We do not recommend human consumption of vegetable oil or other industrial products. But the point remains. Fat is wonderful for hungry people. We recall reading years ago one anthropologist’s account of all the work he and some locals went to to kill a water buffalo, because they had heard it was fat. And how crushed they were when it turned out to be lean.
Try eating beans and rice and salt with and without fat. We have done it. Without fat, it tastes like diet food. With fat, it tastes rich and savory.
Tallow stores well. We’ve had tallow sit out on our counter, no seal, some brownish liquid on the bottom, that lasted for a month or two. (We don’t advise this but after a bit on the edges showed signs of going bad, once one of use decided to demonstrate his manly fortitude and/or lack of sense by scraping off the edges and eating the rest. Did he get the just punishment of his folly? He did not. Nothing bad happened). Tallow will of course last longer in the fridge and even longer in the freezer (the tallow that lasted a month or two on the counter had been in the fridge for a few months first).
Tip: pour your melted tallow into a cookie pan. When it cools, cut it into squares and store it in the freezer or fridge that way. If you get the squares the right size, they are very convenient for just tossing one into the pan or the pot when you are cooking something.
But if you are careful about trimming the meat, filtering the tallow, and put the tallow in a container with a good seal, it should last for many months at room temperature. Here’s the batch we just put up, now sitting on a pantry shelf. It’s not canned, but we did sterilize the jars first. We expect it will be good for a good long while.

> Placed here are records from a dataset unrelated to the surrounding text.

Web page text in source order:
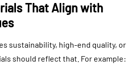
That Align with
sustainability, high-end quality, or
should reflect that. For example:
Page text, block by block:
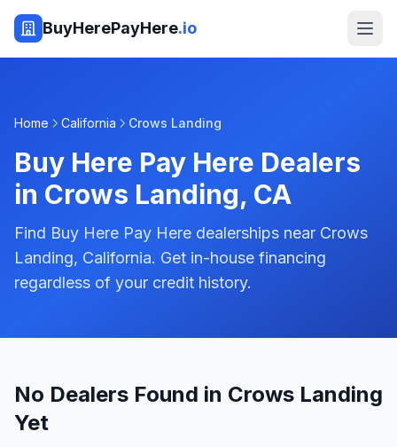
BuyHerePayHere.io
Home California Crows Landing
Buy Here Pay Here Dealers
in Crows Landing, CA
Find Buy Here Pay Here dealerships near Crows
Landing, California. Get in-house financing
regardless of your credit history.
No Dealers Found in Crows Landing
Yet
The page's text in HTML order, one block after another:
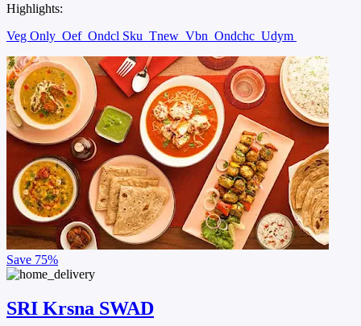
Highlights:
Veg Only Oef Ondcl Sku Tnew Vbn Ondchc Udym
Save 75%
SRI Krsna SWAD
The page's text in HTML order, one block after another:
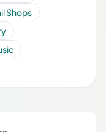
Shops
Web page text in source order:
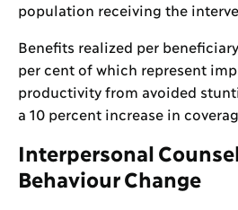
population receiving the
Benefits realized per
per cent of which represent
productivity from avoided
a 10 percent increase in
Interpersonal
Behaviour Change
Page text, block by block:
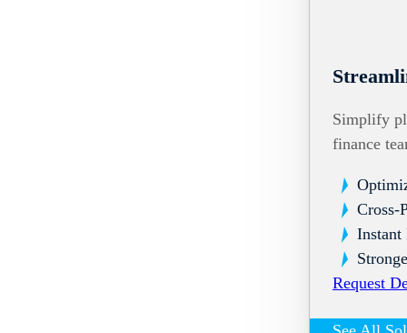
Simplify
finance
Cross-
Instant
Request
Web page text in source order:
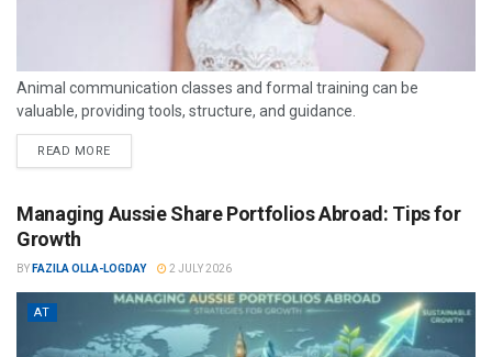
Animal communication classes and formal training can be
valuable, providing tools, structure, and guidance.
READ MORE
Managing Aussie Share Portfolios Abroad: Tips for
Growth
BY FAZILA OLLA-LOGDAY 2 JULY 2026
AT
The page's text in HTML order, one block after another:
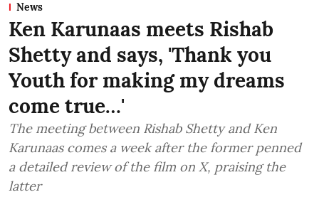
News
Ken Karunaas meets Rishab
Shetty and says, 'Thank you
Youth for making my dreams
come true…'
The meeting between Rishab Shetty and Ken
Karunaas comes a week after the former penned
a detailed review of the film on X, praising the
latter
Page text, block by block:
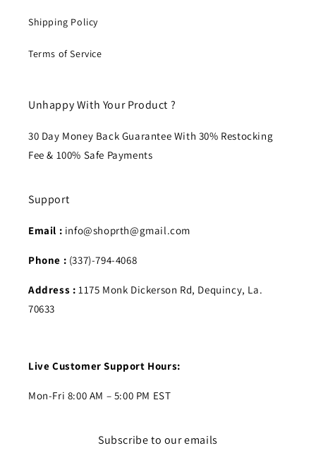
Shipping Policy
Terms of Service
Unhappy With Your Product ?
30 Day Money Back Guarantee With 30% Restocking
Fee & 100% Safe Payments
Support
Email : info@shoprth@gmail.com
Phone : (337)-794-4068
Address : 1175 Monk Dickerson Rd, Dequincy, La.
70633
Live Customer Support Hours:
Mon-Fri 8:00 AM – 5:00 PM EST
Subscribe to our emails
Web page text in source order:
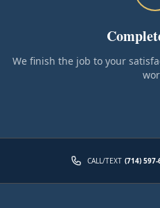
We finish the job to your
CALL/TEXT (714) 597-
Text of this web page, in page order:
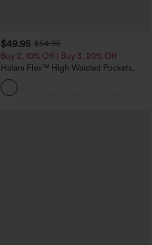
$49.95 $54.95
Buy 2, 10% Off | Buy 3, 20% Off
Halara Flex™ High Waisted Pockets
Rolled Hem Wide Leg Washed Casual
Jeans
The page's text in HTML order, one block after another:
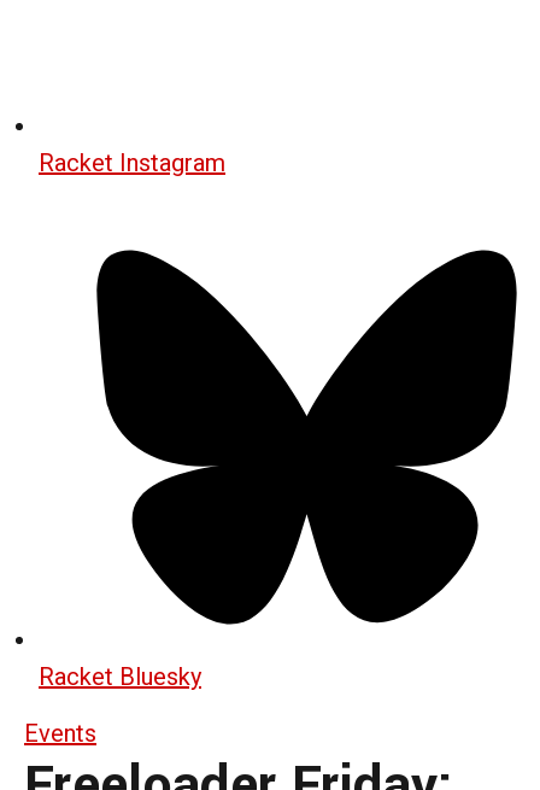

First thing, of course, is you need to get the fat. Sometimes butchers at grocery stores will sell you some. But an independent butcher or a slaughterhouse is going to be cheaper )often free). Or a local farmer who sells animals. They will also get you fat in quantity. What this means is this is a great opportunity to do it together with friends and family. Put it out on facebook or other social media and see if there is anybody local who has some tips or who wants to go in on making the tallow with you. Used this way, technology makes your life more human, not less.
Or if that’s too much for you, stuff your freezer with butter. Butter should also work for long-term storage at room temperature in a sterile closed container, but I’d pick one small jar to try it on first.
We do our tallow the way we do rice and beans. We have a lot on hand and at some point, well before we run out, we do a new batch. The amount we have on hand varies, but we always have some.
Pick one on the list and do it. Your friends and family are lucky to have you. And you are lucky to have the wisdom and skill that you do.